Mitch’s particular type of relentless awkwardness is a familiar trope in modern sitcoms – think Liz Lemon in 30 Rock or Jessica Day in New Girl – and I’ll be curious to see if there’s something darker behind it or if she’s simply awkward because the show needs her to be. Let me be clear though: Hayley Sproull gives a fantastic performance as Mitch, conveying her frantic exasperation at this suffocating small town where everyone knows that she’s the type to “freak out and bail in a way that’s ultimately self-destructive”.

Kimberley Crossman is also wonderful as ebullient bartender Lisa. Her solemn “I have a very light step” as she startles Mitch by appearing out of nowhere is brilliantly delivered. Madeleine Sami is great fun as Claire, an abrupt, sensibly-dressed local who sincerely greets Tama’s cardboard cutout with “Kia ora, Tama… beautiful man,” followed by a curt “Kia ora…Tama’s sister?” to a hapless Mitch.

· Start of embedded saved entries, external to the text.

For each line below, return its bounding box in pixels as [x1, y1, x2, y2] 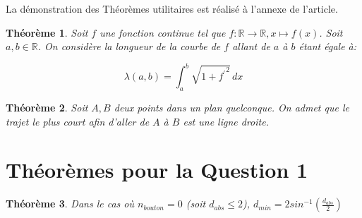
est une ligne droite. [183, 114, 269, 128]
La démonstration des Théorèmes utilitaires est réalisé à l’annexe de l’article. [6, 1, 338, 16]
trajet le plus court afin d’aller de [6, 114, 150, 128]
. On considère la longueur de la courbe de [37, 39, 221, 54]
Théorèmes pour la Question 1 [6, 155, 308, 184]
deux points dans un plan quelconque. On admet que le [114, 100, 349, 115]
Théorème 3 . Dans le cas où [6, 196, 135, 211]
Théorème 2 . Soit [6, 100, 88, 115]

Erana James as younger sister Kahu has a chill gravitas that’s a great contrast with the more jumpy Mitch, and Alison Bruce and Rima Te Wiata attack their roles as the siblings’ lesbian mothers with brisk maternal vigour. After Te Wiata cheerfully suggests “four very well-done steaks” for dinner and Bruce sternly refers to a mismatched mug collection as the children’s inheritance, their attempts at what Mitch refers to as “passionate, problematic sex” feel believable and earned.

Golden Boy can be very broad – it is a sitcom – but there’s an inherent cheerfulness to it, and that energy is massively appealing and really propels the show forwards. The jokes are rapid-fire, and those that land a little heavier are still delivered enthusiastically, while those that are good are genuinely hilarious. The characters, their costumes, their props, and the sets they inhabit feel admirably lived-in and comfortable, as if this could be any week in the life of Crawdon and we just happen to be witnessing it.

Many great TV shows have patchy pilots. Some, like Parks and Recreation or Blackadder, take an entire maddening first season before they settle into themselves. Golden Boy, however, is already off to a remarkably confident start. This show is replete with talent on both sides of the camera and I’m sure it’s only going to get even stronger as the series unfolds.

The concept of a local kid who did good is a solid starting point for a series. Indeed, what are anyof us in small towns doing but waiting for the day when we can claim some peripheral connection to a mighty All Black? Knowing someone great walked barefoot down that same muddy road to school as you, knowing there’s a world beyond the horizon if you’re built like a fridge and can move like a greased fridge, feeling that shared pride, warmed by the light of their glory… or at least, that’s how I imagine it since, aside from the bare thighs, rugby’s appeal remains a mystery to me.

Unlike the countless, often interchangeable sitcoms emerging annually from the US, New Zealand comedies always seem weighted with responsibility and patriotic anticipation, much like a young All Black. The wonderful thing about Golden Boy is that it has what it takes to be good in its own right – not just good for something from a small place.